Dr. Hodi: Right now, the availability of this drug is for patients with advanced melanoma. It is for patients whose disease has gone beyond the local region and is not surgically amenable, and who have already had prior treatment. At this time, the drug is currently available in that setting, and is only available within a clinical trial for compassionate use. That is the only indication and availability of the drug at this point but depending upon how the drug is developed in terms of potential FDA approval and the results of other trials that are coming out, the availability and indication of the drug may change in the very near future.
KMR: How is this drug given?
Dr. Hodi: It is given by an intravenous infusion usually over 90 minutes, typically at least for the first few doses it is given every 3 weeks X 4. Typically, these patients are being seen and managed by their medical oncology team.
KMR: Because this drug manipulates the immune system, does this make patients receiving it at greater risk of infection?
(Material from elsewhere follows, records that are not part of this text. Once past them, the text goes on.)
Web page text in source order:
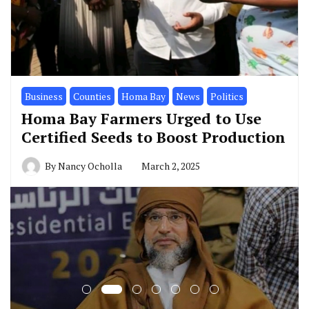
Business Counties Homa Bay News Politics
Homa Bay Farmers Urged to Use
Certified Seeds to Boost Production
ByNancy Ocholla March 2, 2025
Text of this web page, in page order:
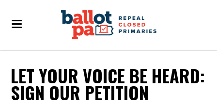
LET YOUR VOICE BE HEARD:
SIGN OUR PETITION
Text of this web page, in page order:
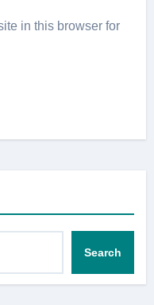
in this browser for
Search
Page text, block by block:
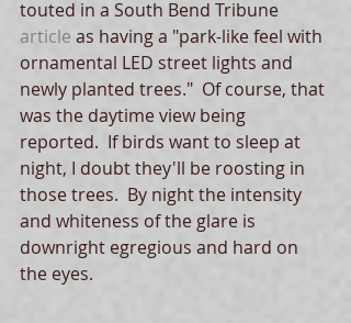
touted in a South Bend Tribune
article as having a "park-like feel with
ornamental LED street lights and
newly planted trees."  Of course, that
was the daytime view being
reported.  If birds want to sleep at
night, I doubt they'll be roosting in
those trees.  By night the intensity
and whiteness of the glare is
downright egregious and hard on
the eyes.
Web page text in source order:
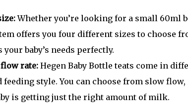
Whether you’re looking for a small 60ml
offers you four different sizes to choose
baby’s needs perfectly.
rate:Hegen Baby Bottle teats come in
feeding style. You can choose from slow
is getting just the right amount of milk.
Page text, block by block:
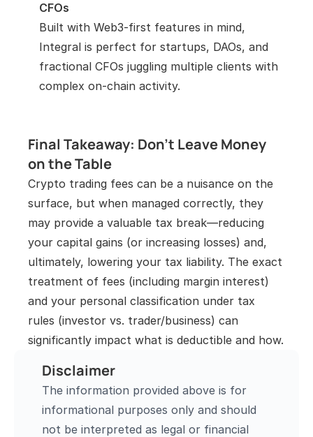
CFOs
Built with Web3-first features in mind,
Integral is perfect for startups, DAOs, and
fractional CFOs juggling multiple clients with
complex on-chain activity.
Final Takeaway: Don’t Leave Money
on the Table
Crypto trading fees can be a nuisance on the
surface, but when managed correctly, they
may provide a valuable tax break—reducing
your capital gains (or increasing losses) and,
ultimately, lowering your tax liability. The exact
treatment of fees (including margin interest)
and your personal classification under tax
rules (investor vs. trader/business) can
significantly impact what is deductible and how.
Disclaimer
The information provided above is for
informational purposes only and should
not be interpreted as legal or financial
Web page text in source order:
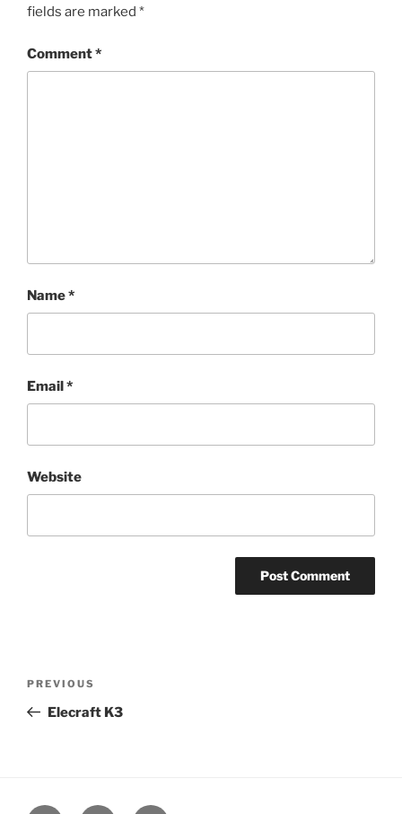
fields are marked *
Comment*
Name*
Email*
Website
Previous
Post
PREVIOUS
Elecraft K3
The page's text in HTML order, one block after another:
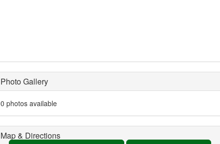
Photo Gallery
0 photos available
Map & Directions
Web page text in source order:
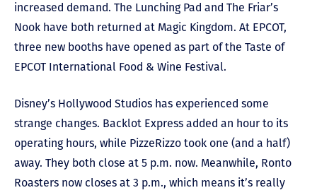
increased demand. The Lunching Pad and The Friar’s
Nook have both returned at Magic Kingdom. At EPCOT,
three new booths have opened as part of the Taste of
EPCOT International Food & Wine Festival.
Disney’s Hollywood Studios has experienced some
strange changes. Backlot Express added an hour to its
operating hours, while PizzeRizzo took one (and a half)
away. They both close at 5 p.m. now. Meanwhile, Ronto
Roasters now closes at 3 p.m., which means it’s really
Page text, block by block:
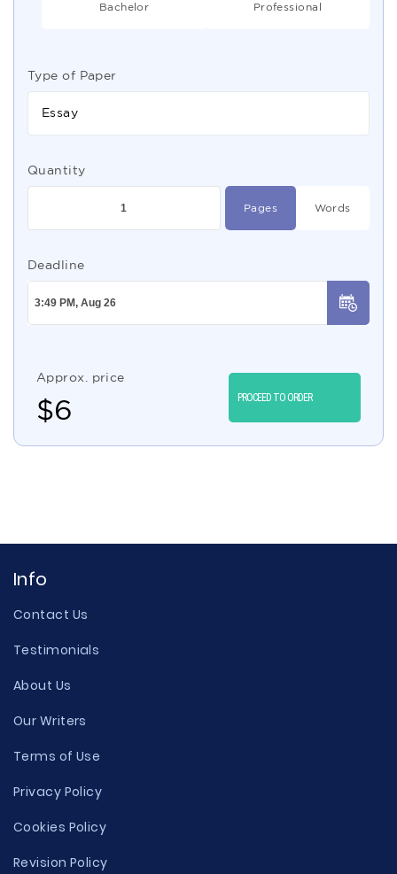
Bachelor Professional
Type of Paper
Essay
Quantity
Pages Words
Deadline
Approx. price
$6 PROCEED TO ORDER
Info
Contact Us
Testimonials
About Us
Our Writers
Terms of Use
Privacy Policy
Cookies Policy
Revision Policy
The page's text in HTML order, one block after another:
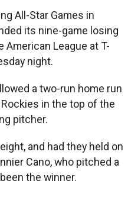
All-Star Games in
its nine-game losing
American League at T-
night.
a two-run home run
in the top of the
pitcher.
and had they held on
Cano, who pitched a
the winner.
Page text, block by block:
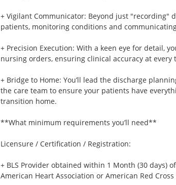
+ Vigilant Communicator: Beyond just "recording"
patients, monitoring conditions and
+ Precision Execution: With a keen eye for detail,
nursing orders, ensuring clinical accuracy at every
+ Bridge to Home: You’ll lead the discharge
the care team to ensure your patients have
transition home.
**What minimum requirements you’ll need**
Licensure / Certification / Registration:
+ BLS Provider obtained within 1 Month (30 days)
American Heart Association or American Red
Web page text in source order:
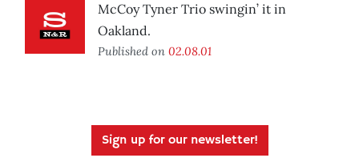
McCoy Tyner Trio swingin’ it in
Oakland.
Published on 02.08.01
Sign up for our newsletter!

Dr. Hodi: There is no evidence supporting that, and in actuality you are boosting the immune system here. We do have patients receiving ipilimumab who have had colds and other common infections such as urinary tract infections, but they report the natural course of these is somewhat different than what you would expect from the normal course of those types of infections [in someone who had never received ipilimumab].
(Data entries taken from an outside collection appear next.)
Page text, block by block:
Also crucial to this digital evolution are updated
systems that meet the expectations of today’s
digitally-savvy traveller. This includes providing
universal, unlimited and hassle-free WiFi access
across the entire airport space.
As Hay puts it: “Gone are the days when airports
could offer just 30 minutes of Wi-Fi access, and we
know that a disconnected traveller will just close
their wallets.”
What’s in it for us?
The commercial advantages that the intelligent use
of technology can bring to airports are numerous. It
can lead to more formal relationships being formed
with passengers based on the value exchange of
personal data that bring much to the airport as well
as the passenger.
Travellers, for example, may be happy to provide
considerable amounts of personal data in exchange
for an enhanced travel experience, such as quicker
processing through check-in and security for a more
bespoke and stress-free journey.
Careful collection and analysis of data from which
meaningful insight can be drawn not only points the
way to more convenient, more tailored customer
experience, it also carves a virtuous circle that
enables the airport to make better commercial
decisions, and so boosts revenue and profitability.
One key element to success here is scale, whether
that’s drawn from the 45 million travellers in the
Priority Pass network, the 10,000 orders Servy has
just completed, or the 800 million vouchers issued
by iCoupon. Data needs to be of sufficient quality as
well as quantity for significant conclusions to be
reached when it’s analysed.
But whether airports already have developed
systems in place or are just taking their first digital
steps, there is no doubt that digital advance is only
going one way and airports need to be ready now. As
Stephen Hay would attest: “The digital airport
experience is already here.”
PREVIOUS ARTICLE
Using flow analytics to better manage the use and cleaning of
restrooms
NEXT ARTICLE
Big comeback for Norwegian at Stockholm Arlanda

KMR: Could you please simplify the recent data that was presented this past June at the meeting of the American Society of Clinical Oncology (ASCO)?
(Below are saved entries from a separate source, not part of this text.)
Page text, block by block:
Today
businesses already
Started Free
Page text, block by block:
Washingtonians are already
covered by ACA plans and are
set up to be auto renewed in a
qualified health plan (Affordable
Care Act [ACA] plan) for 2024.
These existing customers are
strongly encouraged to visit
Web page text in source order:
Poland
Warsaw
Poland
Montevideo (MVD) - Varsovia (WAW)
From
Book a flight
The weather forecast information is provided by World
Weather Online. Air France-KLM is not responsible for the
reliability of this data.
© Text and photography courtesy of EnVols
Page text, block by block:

Dr. Hodi: The recent trial [see Sidebar 1; Hodi et al., 2010] that was presented was a trial in which patients either received ipilimumab (ipi) alone or with a peptide vaccine, or the peptide vaccine by itself. What the trial showed is that the ipi improved survival with or without the vaccine, compared to the vaccine alone, and the median survival was improved by 4 months. But one of the more dramatic parts was the so called "tail of the curve": for a subset of the patients receiving a benefit, this benefit lasted a long time.
This is the first trial that has showed that any treatment offers a survival advantage in patients with metastatic melanoma.
KMR: What can we expect in the future with this agent?
Dr. Hodi: I think that the future is working out the best dose schedule for the drug, possible combinations with chemotherapy or with cytokines or other agents, and fine-tuning-hopefully determining those patients earlier on who may receive a benefit from it or not, with the development of predictive biomarkers. That would be one of the goals for future studies.
KMR: Do you feel this is going to be an effective drug for patients who have involvement of melanoma in the brain?
Dr. Hodi: There is some evidence in some trials that were also presented at ASCO (Lawrence et al., 2010) that this drug can be effective in some patients who had disease in the brain. The trial that was mentioned earlier (Hodi et al., 2010), with the combination of vaccine that was presented at ASCO, allowed patients with previously treated brain metastases onto the trial. So both of those trials that were presented suggest the drug may have activity in patients who have either previously treated brain disease, by radiation for example, or brain disease that has not been treated. We are waiting for some of those studies to be more mature so that we can better define the effectiveness of this drug in patients with brain metastases, but at least early and anecdotally, at least this potential exists, and we are looking forward to seeing how the data mature on patients with brain metastases.
Hodi, F. S., O'Day, S. J., McDermott, D. F., Weber, R. W., Sosman, J. A., Haanen, J. B., et al. (2010). Improved survival with ipilimumab in patients with metastatic melanoma. New England Journal of Medicine
, 363(8), 711-723.
Lawrence, D. P., Hamid, O., McDermott, D. F., Puzanov, I., Sznol, M., Clark, J., Margolin, K. A. (2010). Phase II trial of ipilimumab monotherapy in melanoma patients with brain metastases. Journal of Clinical Oncology
, 28(15s), (suppl; abstr 8523).
© 2010 Lippincott Williams & Wilkins, Inc.